Milices terroristes pro-iraniennes en Irak. Photo : AP

Malgré ces démentis, cette semaine, il semble que les pressions américaines aient porté leurs fruits : lundi, on a appris qu’au moins certaines milices avaient conclu un accord avec le gouvernement irakien pour cesser de tirer sur Israël. Un chef de la milice pro-iranienne al-Nujaba a confirmé qu’à la demande du gouvernement et après les événements en Syrie, il existait un consensus pour éviter d’entraîner l’Irak dans un scénario pire que l’éviction d’Assad, qui pourrait plonger le pays dans le chaos et la terreur. Un porte-parole d’une autre milice, Kata’ib al-Fartusi, a lié les attaques contre Israël à l’activité du Hezbollah au Liban, affirmant qu’une fois qu’un cessez-le-feu avait été conclu avec l’organisation dans l’État du Cèdre, l’activité des milices en Irak avait cessé.

Cependant, avant la publication du rapport, il semblait que les Irakiens avaient déjà cessé leurs attaques, probablement à peu près au même moment que le cessez-le-feu au Liban. Selon les informations disponibles, les milices irakiennes n’ont pas revendiqué la responsabilité des tirs de drones vers Israël depuis plus d’un mois, soit depuis le 24 novembre. Le cessez-le-feu au Liban est entré en vigueur deux jours plus tard, le 26 novembre.

Malgré la déclaration de cessez-le-feu, il convient d’accorder une attention particulière aux déclarations d’al-Fartusi, représentant des Brigades Sayyid al-Shuhada. Dimanche, la veille de la confirmation que son organisation avait cessé de tirer sur Israël, il a déclaré que les milices « n’ont pas abandonné et n’abandonneront pas » le principe d’unification des fronts contre Israël, qui prévoit des attaques coordonnées depuis différentes directions, notamment le Yémen, l’Irak, la Syrie, le Liban et ailleurs – même si, en raison d’une combinaison de circonstances internes et externes, les milices suspendent temporairement leurs activités. Selon lui, ce principe est « une question de doctrine et n’a aucun rapport avec les pertes ou les défaites ».

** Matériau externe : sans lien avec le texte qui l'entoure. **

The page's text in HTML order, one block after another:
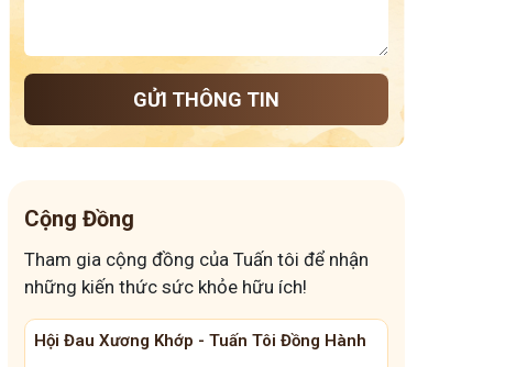
GỬI THÔNG TIN
Cộng Đồng
Tham gia cộng đồng của Tuấn tôi để nhận
những kiến thức sức khỏe hữu ích!
Hội Đau Xương Khớp - Tuấn Tôi Đồng Hành
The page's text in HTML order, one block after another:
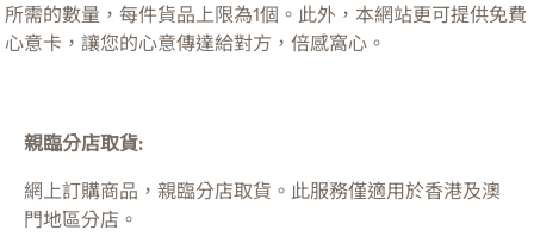
所需的數量，每件貨品上限為1個。此外，本網站更可提供免費
心意卡，讓您的心意傳達給對方，倍感窩心。
親臨分店取貨:
網上訂購商品，親臨分店取貨。此服務僅適用於香港及澳
門地區分店。
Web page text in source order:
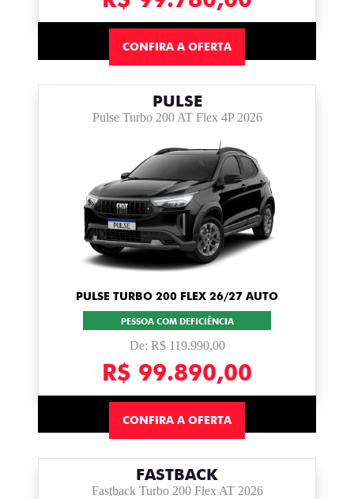
CONFIRA A OFERTA
PULSE
Pulse Turbo 200 AT Flex 4P 2026
PULSE TURBO 200 FLEX 26/27 AUTO
PESSOA COM DEFICIÊNCIA
De: R$ 119.990,00
R$ 99.890,00
CONFIRA A OFERTA
FASTBACK
Fastback Turbo 200 Flex AT 2026
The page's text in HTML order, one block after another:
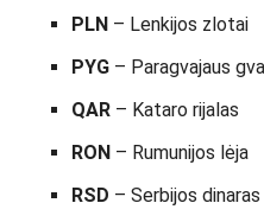
PLN – Lenkijos zlotai
PYG – Paragvajaus
QAR – Kataro rijalas
RON – Rumunijos lėja
RSD – Serbijos dinaras
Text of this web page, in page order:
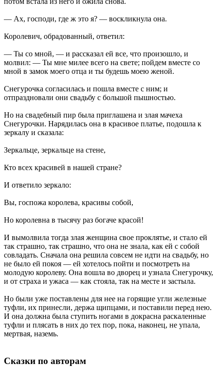
— Ах, господи, где ж это я? — воскликнула она.
Королевич, обрадованный, ответил:
— Ты со мной, — и рассказал ей все, что произошло, и
молвил: — Ты мне милее всего на свете; пойдем вместе со
мной в замок моего отца и ты будешь моею женой.
Снегурочка согласилась и пошла вместе с ним; и
отпраздновали они свадьбу с большой пышностью.
Но на свадебный пир была приглашена и злая мачеха
Снегурочки. Нарядилась она в красивое платье, подошла к
зеркалу и сказала:
Зеркальце, зеркальце на стене,
Кто всех красивей в нашей стране?
И ответило зеркало:
Вы, госпожа королева, красивы собой,
Но королевна в тысячу раз богаче красой!
И вымолвила тогда злая женщина свое проклятье, и стало ей
так страшно, так страшно, что она не знала, как ей с собой
совладать. Сначала она решила совсем не идти на свадьбу, но
не было ей покоя — ей хотелось пойти и посмотреть на
молодую королеву. Она вошла во дворец и узнала Снегурочку,
и от страха и ужаса — как стояла, так на месте и застыла.
Но были уже поставлены для нее на горящие угли железные
туфли, их принесли, держа щипцами, и поставили перед нею.
И она должна была ступить ногами в докрасна раскаленные
туфли и плясать в них до тех пор, пока, наконец, не упала,
мертвая, наземь.
Сказки по авторам
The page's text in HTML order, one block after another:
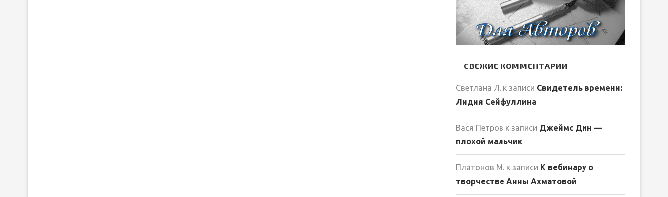
СВЕЖИЕ КОММЕНТАРИИ
Светлана Л. к записи Свидетель времени:
Лидия Сейфуллина
Вася Петров к записи Джеймс Дин —
плохой мальчик
Платонов М. к записи К вебинару о
творчестве Анны Ахматовой
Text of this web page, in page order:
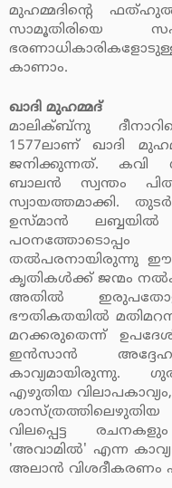
മുഹമ്മദിന്റെ
സാമൂതിരിയെ
കാണാം.
ഖാദി മുഹമ്മദ്
മാലിക്ബ്‌നു
1577ലാണ് ഖാദി
ജനിക്കുന്നത്. കവി
ബാലന്‍ സ്വന്തം
സ്വായത്തമാക്കി.
ഉസ്മാന്‍ ലബ്ബയില്‍
തല്‍പരനായിരുന്നു ഈ
കൃതികള്‍ക്ക് ജന്മം
അതില്‍
ഭൗതികതയില്‍
മറക്കരുതെന്ന്
ഇന്‍സാന്‍
കാവ്യമായിരുന്നു.
എഴുതിയ
ശാസ്ത്രത്തിലെഴുതിയ
വിലപ്പെട്ട
'അവാമില്‍' എന്ന
അലാന്‍ വിശദീകരണം
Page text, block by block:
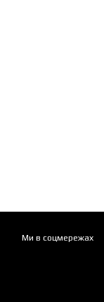
Ми в соцмережах
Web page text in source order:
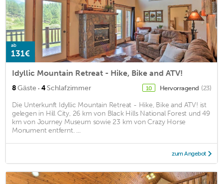
ab
131€
Idyllic Mountain Retreat - Hike, Bike and ATV!
8Gäste · 4Schlafzimmer 10 Hervorragend (23)
Die Unterkunft Idyllic Mountain Retreat - Hike, Bike and ATV! ist
gelegen in Hill City, 26 km von Black Hills National Forest und 49
km von Journey Museum sowie 23 km von Crazy Horse
Monument entfernt. ...
zum Angebot
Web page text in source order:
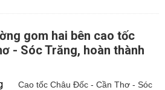
gom hai bên cao tốc
- Sóc Trăng, hoàn thành
Cao tốc Châu Đốc - Cần Thơ - Sóc

Cette déclaration souligne la vision du monde qui anime de nombreux membres des milices. Ils ne se battent pas uniquement pour des intérêts, mais sont motivés par une idéologie et une vision globale de l’opposition à Israël, à l’Occident et à la libéralisation. Cette vision partagée avec l’Iran et son plan stratégique signifie que même si les milices cessent temporairement leurs attaques contre Israël, il est difficile d’affirmer qu’elles sont susceptibles de renoncer entièrement à leurs armes ou de réduire volontairement leur influence en Irak. On ne peut pas non plus supposer qu’elles participeront à un effort global visant à chasser les intérêts de l’Iran d’Irak tout en permettant simultanément une influence américaine accrue et en abandonnant leur « résistance » contre Israël.